Dari uraian di atas jelaslah, bahwa dalam merencanakan jembatan gantung baru
untuk menyeberangi suatu selat, konsep Generasi Pertama dengan memakai gelegar
rangka pengaku dan konsep Generasi Kedua dengan memakai sistem dek berupa kotak
tunggal seyogyanya tidak ditinjau lagi, kecuali untuk jembatan-jembatan gantung
berbentang pendek (sampai beberapa ratus meter) yang tidak memerlukan kecanggihan
yang tinggi. Untuk membentangi Selat Sunda dengan palung-palung lautnya yang lebar
dan dalam, dengan sendirinya harus dipilih jembatan gantung dari Generasi Ketiga.
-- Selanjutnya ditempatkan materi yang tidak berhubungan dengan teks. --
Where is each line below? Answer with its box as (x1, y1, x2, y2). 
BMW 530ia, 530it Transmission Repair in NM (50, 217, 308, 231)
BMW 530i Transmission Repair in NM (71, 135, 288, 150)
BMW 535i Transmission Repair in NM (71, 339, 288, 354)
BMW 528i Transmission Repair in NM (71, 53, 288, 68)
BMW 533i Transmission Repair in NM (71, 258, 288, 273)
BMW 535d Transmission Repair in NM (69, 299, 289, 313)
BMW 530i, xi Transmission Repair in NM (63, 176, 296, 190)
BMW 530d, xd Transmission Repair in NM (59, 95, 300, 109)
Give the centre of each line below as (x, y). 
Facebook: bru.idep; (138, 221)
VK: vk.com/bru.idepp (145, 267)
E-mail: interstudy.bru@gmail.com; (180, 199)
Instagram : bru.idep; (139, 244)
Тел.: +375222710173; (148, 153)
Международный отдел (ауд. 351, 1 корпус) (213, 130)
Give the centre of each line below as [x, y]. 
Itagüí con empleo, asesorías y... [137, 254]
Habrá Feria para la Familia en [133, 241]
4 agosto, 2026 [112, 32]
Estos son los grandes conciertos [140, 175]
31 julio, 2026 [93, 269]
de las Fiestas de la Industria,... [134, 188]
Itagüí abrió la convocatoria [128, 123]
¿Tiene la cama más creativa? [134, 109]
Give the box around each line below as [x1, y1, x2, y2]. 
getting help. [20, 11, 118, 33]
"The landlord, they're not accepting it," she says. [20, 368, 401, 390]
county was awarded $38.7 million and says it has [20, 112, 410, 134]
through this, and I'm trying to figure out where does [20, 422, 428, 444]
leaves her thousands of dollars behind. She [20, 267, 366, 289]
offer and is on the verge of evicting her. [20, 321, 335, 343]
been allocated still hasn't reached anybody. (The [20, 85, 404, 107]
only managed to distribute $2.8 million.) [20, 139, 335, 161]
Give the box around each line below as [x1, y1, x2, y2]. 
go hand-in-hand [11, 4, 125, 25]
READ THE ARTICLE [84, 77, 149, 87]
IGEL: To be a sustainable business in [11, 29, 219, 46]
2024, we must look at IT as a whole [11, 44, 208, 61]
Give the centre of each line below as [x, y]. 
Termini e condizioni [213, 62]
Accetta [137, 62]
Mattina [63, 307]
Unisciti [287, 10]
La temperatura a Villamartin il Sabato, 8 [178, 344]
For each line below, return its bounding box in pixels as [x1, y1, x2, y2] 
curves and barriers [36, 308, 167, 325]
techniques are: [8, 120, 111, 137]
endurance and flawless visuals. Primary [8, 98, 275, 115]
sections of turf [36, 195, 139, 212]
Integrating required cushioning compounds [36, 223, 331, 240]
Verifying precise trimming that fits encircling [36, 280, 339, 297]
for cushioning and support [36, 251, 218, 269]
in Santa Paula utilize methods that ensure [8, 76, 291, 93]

3. PERKEMBANGAN DI INDONESIA
Jembatan-jembatan gantung yang sudah ada di Indonesia dan yang masih dalam
tahap pelaksanaan, mempunyai panjang bentang beberapa ratus meter saja, belum
melampaui 1.000 meter. Di dalam Tabel 4 ditunjukkan jembatan-jembatan gantung
tersebut, dimana terlihat bahwa tiga jembatan gantung yang pertama, yaitu Jembatan
Sungai Membramo (235 meter), Jembatan Sungai Barito (240 meter) dan Jembatan
Sungai Mahakam II (270 meter) adalah masih dari Generasi Pertama. Hal ini adalah
mengingat bentangnya yang relatif masih pendek (beberapa ratus meter) dan
pelaksanaannya yang lebih mudah untuk lokasi-lokasinya yang terpencil.
(a) (b)
10
(c) (d)
Gambar 7. Jembatan-jembatan gantung di Indonesia, (a) Jembatan S. Membramo (235 m), (b) Jembatan
S. Barito (240 m), (c) Jembatan S. Mahakam II (270 m) dan (d) Jembatan S. Batam-Tonton
(350 m, cable-stayed).
Jembatan antara Pulau Batam dan Pulau Tonton, salah satu dari enam jembatan
Barelang, sebenarnya bukan jembatan gantung, tetapi jembatan cable-stayed. Untuk
jembatan jenis ini panjang bentang 350 meter termasuk cukup panjang. Dengan deknya
yang berupa kotak tunggal dengan bentuk aerodinamik, konsepnya adalah setara dengan
konsep jembatan gantung Generasi Kedua.
Jembatan Selat Bali dengan panjang bentang 2.100 meter, seperti sudah dikatakan
di muka, masih merupakan usulan BOT kepada Departemen Pekerjaan Umum,
sedangkan Jembatan Selat Sunda dengan panjang bentang lebih dari 3.000 meter (lihat
Gambar 8) baru akan dimulai studi kelayakan dan rencana dasarnya. Keduanya termasuk
dalam jembatan Tri Nusa Bima Sakti, dan akan direncanakan menurut konsep teknologi
jembatan gantung mutakhir, yaitu konsep Generasi Ketiga.
11
Gambar 8. Jembatan Selat Sunda (impresi artis) dengan konsep Generasi Ketiga.